Activity
Going through the data below, copy out each line where the word "flexible" shows up.
== Records shown
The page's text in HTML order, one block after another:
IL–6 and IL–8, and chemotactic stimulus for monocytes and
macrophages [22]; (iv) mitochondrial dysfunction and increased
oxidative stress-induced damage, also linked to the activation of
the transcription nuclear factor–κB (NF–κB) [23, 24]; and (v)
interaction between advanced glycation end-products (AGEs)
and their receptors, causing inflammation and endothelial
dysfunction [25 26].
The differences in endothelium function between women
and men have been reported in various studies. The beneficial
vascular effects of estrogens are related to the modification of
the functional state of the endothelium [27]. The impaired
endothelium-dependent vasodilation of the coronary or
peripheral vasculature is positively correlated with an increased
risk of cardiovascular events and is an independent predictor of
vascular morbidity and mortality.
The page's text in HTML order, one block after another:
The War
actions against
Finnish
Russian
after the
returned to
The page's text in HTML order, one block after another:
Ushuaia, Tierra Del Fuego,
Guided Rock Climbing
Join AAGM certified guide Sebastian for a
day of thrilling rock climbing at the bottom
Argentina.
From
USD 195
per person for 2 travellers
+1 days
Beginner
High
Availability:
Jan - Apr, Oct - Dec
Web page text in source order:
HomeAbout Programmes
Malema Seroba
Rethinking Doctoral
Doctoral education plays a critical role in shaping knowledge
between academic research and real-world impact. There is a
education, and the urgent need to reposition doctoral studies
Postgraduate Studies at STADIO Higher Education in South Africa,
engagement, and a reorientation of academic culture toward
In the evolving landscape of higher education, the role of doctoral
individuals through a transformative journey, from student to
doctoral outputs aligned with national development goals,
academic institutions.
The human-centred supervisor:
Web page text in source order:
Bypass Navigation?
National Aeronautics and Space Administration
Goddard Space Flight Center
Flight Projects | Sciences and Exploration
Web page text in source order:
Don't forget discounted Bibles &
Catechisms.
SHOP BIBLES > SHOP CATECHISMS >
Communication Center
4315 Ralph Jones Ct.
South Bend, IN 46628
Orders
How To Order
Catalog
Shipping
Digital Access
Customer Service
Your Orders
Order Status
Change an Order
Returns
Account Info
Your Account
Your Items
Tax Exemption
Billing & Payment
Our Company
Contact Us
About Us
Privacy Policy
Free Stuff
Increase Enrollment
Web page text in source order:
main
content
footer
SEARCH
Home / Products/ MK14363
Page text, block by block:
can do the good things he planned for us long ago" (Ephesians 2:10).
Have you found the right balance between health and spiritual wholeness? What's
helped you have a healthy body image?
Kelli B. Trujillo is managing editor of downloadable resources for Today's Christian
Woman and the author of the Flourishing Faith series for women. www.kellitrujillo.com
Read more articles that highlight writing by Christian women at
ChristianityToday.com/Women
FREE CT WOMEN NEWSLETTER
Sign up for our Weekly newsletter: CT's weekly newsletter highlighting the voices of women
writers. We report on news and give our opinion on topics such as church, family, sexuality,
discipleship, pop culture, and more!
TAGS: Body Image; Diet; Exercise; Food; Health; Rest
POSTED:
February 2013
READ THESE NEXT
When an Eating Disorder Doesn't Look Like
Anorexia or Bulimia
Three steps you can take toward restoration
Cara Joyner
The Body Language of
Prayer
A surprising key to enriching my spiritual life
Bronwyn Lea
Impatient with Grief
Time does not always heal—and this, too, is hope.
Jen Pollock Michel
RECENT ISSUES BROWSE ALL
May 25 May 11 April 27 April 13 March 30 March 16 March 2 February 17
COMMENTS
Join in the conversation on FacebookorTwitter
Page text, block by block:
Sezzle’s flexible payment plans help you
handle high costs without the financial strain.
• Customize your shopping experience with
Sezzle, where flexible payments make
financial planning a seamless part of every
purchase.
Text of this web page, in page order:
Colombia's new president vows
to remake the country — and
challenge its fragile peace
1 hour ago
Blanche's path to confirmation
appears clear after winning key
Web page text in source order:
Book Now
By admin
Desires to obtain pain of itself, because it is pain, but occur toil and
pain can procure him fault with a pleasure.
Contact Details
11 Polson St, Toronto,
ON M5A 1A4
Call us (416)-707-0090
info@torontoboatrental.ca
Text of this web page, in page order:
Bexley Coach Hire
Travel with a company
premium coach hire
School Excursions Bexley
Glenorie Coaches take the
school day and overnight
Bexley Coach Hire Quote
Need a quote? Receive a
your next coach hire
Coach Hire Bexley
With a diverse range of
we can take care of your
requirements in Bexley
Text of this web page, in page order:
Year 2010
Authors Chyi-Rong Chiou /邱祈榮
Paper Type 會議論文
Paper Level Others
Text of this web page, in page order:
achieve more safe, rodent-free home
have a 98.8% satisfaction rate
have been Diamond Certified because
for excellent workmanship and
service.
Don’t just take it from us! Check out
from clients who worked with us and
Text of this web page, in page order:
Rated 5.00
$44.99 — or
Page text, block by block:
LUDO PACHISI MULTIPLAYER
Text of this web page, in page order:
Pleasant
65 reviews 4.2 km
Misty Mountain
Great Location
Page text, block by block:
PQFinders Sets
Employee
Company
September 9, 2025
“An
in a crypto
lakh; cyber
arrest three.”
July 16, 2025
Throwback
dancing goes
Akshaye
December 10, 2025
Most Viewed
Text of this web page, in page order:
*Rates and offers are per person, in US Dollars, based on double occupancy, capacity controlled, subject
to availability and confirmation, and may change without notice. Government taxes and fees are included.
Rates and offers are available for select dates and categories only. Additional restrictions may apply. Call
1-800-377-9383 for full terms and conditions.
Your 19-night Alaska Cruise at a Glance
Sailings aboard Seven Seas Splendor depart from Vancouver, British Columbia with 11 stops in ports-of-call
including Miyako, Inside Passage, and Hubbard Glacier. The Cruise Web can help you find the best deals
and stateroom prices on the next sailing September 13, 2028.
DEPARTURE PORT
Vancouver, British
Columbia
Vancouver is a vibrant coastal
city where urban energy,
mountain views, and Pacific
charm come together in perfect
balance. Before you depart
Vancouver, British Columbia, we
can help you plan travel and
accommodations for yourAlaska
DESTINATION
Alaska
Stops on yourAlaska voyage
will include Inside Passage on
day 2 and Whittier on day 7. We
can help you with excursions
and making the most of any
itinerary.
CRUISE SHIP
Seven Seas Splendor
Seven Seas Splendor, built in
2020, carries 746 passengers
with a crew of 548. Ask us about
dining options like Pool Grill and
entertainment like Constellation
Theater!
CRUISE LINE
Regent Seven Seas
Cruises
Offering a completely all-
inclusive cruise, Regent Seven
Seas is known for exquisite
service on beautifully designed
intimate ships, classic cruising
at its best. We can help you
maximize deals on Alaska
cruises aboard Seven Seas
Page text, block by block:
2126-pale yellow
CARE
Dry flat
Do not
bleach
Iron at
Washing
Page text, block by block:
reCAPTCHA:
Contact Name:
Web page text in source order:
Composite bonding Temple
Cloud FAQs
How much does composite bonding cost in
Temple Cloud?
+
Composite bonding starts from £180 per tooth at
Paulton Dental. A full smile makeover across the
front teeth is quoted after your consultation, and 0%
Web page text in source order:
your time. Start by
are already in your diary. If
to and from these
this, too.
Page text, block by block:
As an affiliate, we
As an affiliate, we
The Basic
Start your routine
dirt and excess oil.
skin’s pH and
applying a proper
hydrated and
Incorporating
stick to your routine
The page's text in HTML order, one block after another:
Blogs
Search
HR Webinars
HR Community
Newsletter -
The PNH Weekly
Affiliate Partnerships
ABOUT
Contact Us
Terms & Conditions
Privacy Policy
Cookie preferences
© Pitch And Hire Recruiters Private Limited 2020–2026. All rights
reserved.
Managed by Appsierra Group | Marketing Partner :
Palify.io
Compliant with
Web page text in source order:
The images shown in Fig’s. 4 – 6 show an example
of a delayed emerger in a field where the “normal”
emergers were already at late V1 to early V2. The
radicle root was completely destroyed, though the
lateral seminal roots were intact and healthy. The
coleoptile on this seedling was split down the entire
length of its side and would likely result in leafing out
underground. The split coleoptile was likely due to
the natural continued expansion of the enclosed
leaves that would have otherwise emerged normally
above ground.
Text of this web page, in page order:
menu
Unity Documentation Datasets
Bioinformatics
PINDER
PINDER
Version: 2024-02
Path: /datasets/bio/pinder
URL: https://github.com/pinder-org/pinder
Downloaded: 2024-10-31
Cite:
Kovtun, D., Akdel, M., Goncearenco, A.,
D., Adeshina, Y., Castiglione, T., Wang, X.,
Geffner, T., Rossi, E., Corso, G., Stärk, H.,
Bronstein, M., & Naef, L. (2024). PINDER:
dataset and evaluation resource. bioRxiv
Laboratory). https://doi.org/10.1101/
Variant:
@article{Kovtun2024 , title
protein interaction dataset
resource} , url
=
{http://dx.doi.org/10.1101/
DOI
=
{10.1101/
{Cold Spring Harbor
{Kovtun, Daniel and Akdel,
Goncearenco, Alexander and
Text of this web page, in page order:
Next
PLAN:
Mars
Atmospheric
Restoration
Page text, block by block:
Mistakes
====
Task answer
Sezzle’s flexible payment plans help you
Sezzle, where flexible payments make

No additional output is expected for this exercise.